Justizministein Havliza: „Kinderschutz kann man gar nicht wichtig genug nehmen. Wir können und dürfen es uns nicht leisten, gefährdete Kinder aus dem Blick zu verlieren. Wir brauchen gute Konzepte zur Prävention und das Bewusstsein, dass sexualisierte Gewalt wirklich in allen Teilen der Gesellschaft vorkommt. Die Vorfälle in Lügde, Bergisch-Gladbach, Staufen und Münster zeigen: Wir müssen besser werden bei der Risiko- und Gefährdungseinschätzung für Kinder und Jugendliche. Wir müssen schließlich auch besser werden, Täterstrategien zu durchschauen, sie zu durchbrechen und Taten aufzudecken.“
Die Lügde-Kommission ist durch das Institut SOCLES aus Heidelberg und Dr. Thomas Meysen als Leiter wissenschaftlich begleitet worden. Sie hat in mehr als 15 Sitzungen Expertinnen und Experten aus Wissenschaft und Fachpraxis gehört, ist mit der Mutter des Kindes, mit psychosozialen Prozessbegleitern und mit niedersächsischen Jugendämtern ins Gespräch gegangen. Bei der Analyse des Falls hat die Lügde- Kommission an den Bericht der Sonderermittlerin Christa Frenzel anknüpfen können. Der Frenzel-Bericht war vom niedersächsischen Innenministerium und dem Landkreis Hameln-Pyrmont in Auftrag gegeben worden. Er hatte aus Sicht der Kommunalaufsicht die Frage zu klären, ob der Landkreis Hameln-Pyrmont rechtskonform bzw. rechtswidrig gehandelt hat.

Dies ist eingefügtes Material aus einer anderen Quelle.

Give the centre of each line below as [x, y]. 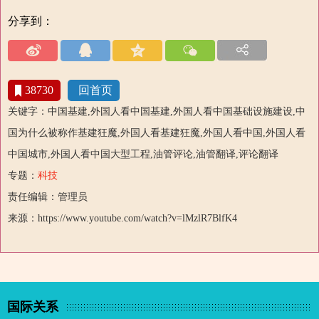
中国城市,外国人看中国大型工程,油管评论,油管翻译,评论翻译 [143, 155]
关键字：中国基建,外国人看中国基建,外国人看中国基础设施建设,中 [157, 112]
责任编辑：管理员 [48, 197]
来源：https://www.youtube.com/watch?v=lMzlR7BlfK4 [122, 219]
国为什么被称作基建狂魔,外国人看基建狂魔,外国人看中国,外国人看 [157, 133]
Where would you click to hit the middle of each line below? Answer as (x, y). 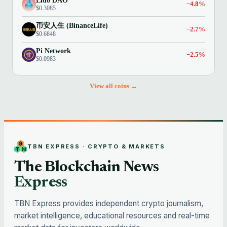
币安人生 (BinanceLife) (72, 26)
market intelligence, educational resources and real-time (112, 216)
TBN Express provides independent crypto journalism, (109, 204)
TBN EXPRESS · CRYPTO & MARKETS (96, 146)
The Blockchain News (87, 168)
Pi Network (54, 51)
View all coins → (113, 86)
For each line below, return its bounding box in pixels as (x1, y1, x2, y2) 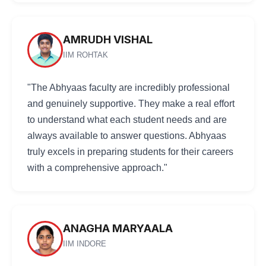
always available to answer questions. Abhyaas (27, 131, 226, 141)
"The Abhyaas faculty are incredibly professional (27, 83, 230, 93)
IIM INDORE (63, 239, 106, 248)
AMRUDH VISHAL (63, 33, 153, 46)
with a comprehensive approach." (27, 163, 167, 173)
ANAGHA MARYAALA (63, 222, 173, 235)
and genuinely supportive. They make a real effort (27, 99, 235, 109)
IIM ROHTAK (63, 50, 108, 59)
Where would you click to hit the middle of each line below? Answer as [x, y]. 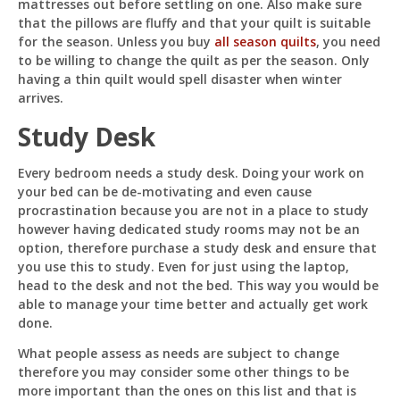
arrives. [41, 98]
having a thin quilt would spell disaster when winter [180, 79]
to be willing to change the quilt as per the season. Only [194, 60]
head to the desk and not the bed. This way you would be [198, 285]
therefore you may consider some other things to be [183, 372]
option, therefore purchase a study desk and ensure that [197, 248]
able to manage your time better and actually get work [193, 304]
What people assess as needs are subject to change [179, 353]
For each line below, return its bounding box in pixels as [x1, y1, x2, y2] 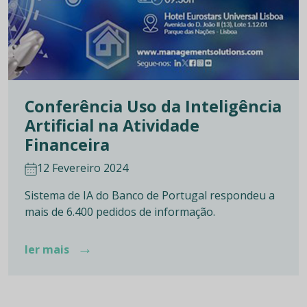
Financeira [25, 134, 110, 156]
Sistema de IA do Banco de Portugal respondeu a [25, 188, 275, 204]
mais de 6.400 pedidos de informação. [25, 204, 215, 220]
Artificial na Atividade [25, 114, 199, 137]
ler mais [25, 242, 72, 258]
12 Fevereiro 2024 [37, 160, 128, 176]
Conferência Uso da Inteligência [25, 95, 282, 118]
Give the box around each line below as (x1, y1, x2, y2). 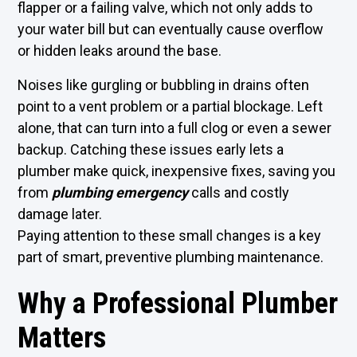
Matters (18, 321, 107, 355)
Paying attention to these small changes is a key (18, 227, 322, 244)
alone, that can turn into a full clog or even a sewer (18, 120, 332, 136)
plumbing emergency (52, 184, 189, 201)
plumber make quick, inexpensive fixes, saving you (18, 163, 336, 179)
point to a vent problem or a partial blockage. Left (18, 98, 324, 115)
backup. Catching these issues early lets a (18, 141, 284, 158)
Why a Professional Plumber (18, 287, 339, 320)
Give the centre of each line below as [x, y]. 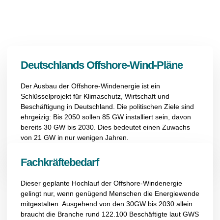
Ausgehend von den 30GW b [107, 204]
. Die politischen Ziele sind [153, 107]
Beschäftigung [43, 107]
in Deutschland [89, 107]
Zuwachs [175, 127]
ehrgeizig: [37, 117]
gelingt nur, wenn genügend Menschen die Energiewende [110, 193]
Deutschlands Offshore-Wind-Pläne [102, 65]
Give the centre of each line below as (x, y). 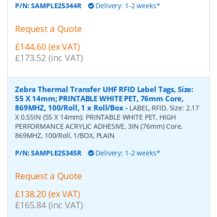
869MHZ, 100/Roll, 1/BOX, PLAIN (65, 135)
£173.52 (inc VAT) (49, 57)
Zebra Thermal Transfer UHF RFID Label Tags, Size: (104, 89)
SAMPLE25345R (56, 153)
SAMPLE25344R (56, 6)
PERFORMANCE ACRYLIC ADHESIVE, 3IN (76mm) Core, (99, 126)
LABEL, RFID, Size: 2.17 (164, 108)
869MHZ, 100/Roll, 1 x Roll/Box (69, 107)
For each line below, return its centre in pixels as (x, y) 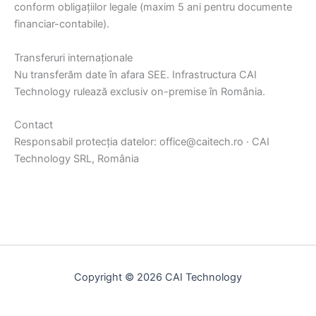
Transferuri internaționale (73, 57)
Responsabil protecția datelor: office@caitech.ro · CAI (142, 141)
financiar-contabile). (62, 24)
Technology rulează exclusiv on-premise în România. (140, 91)
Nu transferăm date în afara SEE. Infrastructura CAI (135, 74)
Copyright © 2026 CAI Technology (158, 277)
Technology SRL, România (77, 158)
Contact (34, 124)
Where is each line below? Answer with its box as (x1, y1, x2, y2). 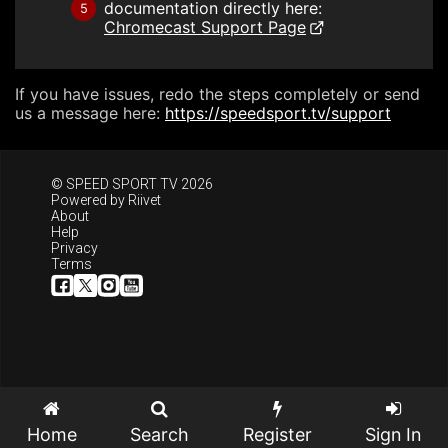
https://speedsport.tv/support (165, 103, 391, 123)
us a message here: (15, 103, 165, 123)
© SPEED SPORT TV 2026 (51, 175, 213, 192)
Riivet (128, 191, 161, 208)
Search (130, 424, 190, 445)
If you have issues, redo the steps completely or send (15, 84, 420, 104)
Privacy (51, 239, 98, 256)
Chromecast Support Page (104, 17, 306, 37)
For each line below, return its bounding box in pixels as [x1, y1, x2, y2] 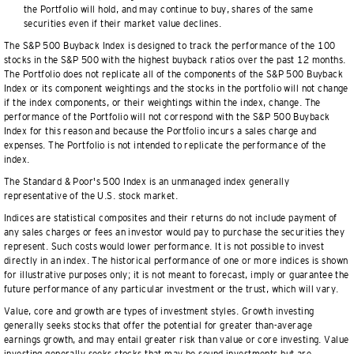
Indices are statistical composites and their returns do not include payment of [4, 213, 337, 224]
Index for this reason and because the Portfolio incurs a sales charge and [4, 126, 317, 137]
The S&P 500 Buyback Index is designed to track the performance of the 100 [4, 40, 336, 51]
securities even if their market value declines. [24, 18, 222, 29]
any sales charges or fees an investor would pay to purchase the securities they [4, 227, 345, 238]
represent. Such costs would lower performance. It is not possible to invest [4, 241, 325, 252]
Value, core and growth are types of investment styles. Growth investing [4, 306, 314, 317]
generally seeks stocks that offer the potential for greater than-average [4, 320, 312, 331]
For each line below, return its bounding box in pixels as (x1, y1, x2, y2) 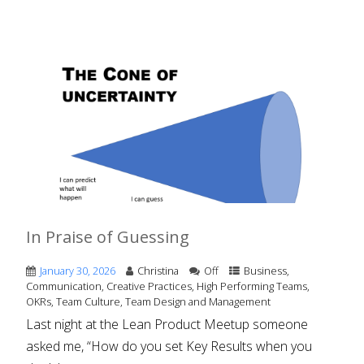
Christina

Die Kommission hat 44 Empfehlungen an die Landesregierung und die Fachpraxis formuliert. Sie fordert eine Qualitätsoffensive: Die Einschätzung, ob ein Kind gefährdet ist oder nicht, ist eine der anspruchsvollsten im Jugendamt und im Kinderschutz überhaupt. Hierfür braucht es Verfahren, die ermöglichen, Kinder und Jugendliche zuverlässig zu beteiligen, bisherige Bewertungen fortlaufend zu hinterfragen und spezialisierten Sachverstand einzubeziehen, der im konkreten Fall benötigt wird. Damit das in der Praxis funktioniert, sollen die Teamleitungen in den Sozialen Diensten der Jugendämter in ihrer Rolle als Fachaufsicht gestärkt werden. Außerdem fordert die Kommission Schutzkonzepte bei einer Unterbringung in Pflegefamilien und Verbesserungen in der Arbeit mit Herkunftsfamilien. Sie empfiehlt nachdrücklich, im Kinderschutz Fortbildungen für alle strukturell verlässlich zu sichern und die fallübergreifende Zusammenarbeit zwischen Kinder- und Jugendhilfe, Polizei, Familien- und Strafgerichtsbarkeit flächendeckend zu institutionalisieren. Fehlgeschlagene Kinderschutzverläufe wie derjenige in Lügde sollen zukünftig eine partizipative wissenschaftliche Aufarbeitung erfahren, um hieraus lernen zu können.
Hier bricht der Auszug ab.